Solution: (1) Analyze the classification law. This question is relatively simple. With the help of some data visualization methods, we can find the laws of data.
(2) For each category, select appropriate chemical components and classify them into subclasses. Subclassification is essentially a data clustering problem. Some feature selection or feature extraction methods can be used to process and transform the features of the data (there are many methods), thus clustering the data more conveniently.
There are also many methods to cluster data, and different sub-classification results may be obtained by combining different methods. Rationality and sensitivity analysis can be expressed more intuitively through numerical quantification and visualization. Cluster evaluation usually uses contour coefficient, gap statistics and so on. For example, the analysis results shown in the figure below.
Question 3: Analyze the chemical composition of unknown glass relics in Annex Table 3, identify their types, and analyze the sensitivity of classification results.
Solution: Predict the data categories in Table 3. This is a classification problem, and the corresponding classification model can be established. There are many simple or complex methods, which are displayed in the provided programs. Decision tree, random forest, support vector machine, neural network and so on will do. But the classification accuracy of different algorithms is different.
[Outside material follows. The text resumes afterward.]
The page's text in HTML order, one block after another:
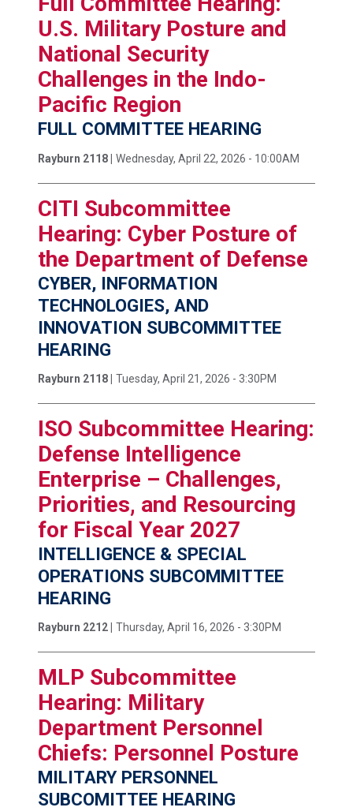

Question 4: According to different kinds of glass cultural relics samples, analyze the correlation between their chemical components and compare the differences between different kinds of chemical components.
Solution: Analyze the correlation between chemical components. This is a problem of correlation analysis, such as correlation analysis, regression analysis, machine learning regression and other algorithms, which can make corresponding predictions. It can be used to analyze a single chemical component and also to analyze the association of multiple chemical components. This difference can be compared and analyzed with the previous analysis results.
According to the analysis results, the differences can be summarized and counted.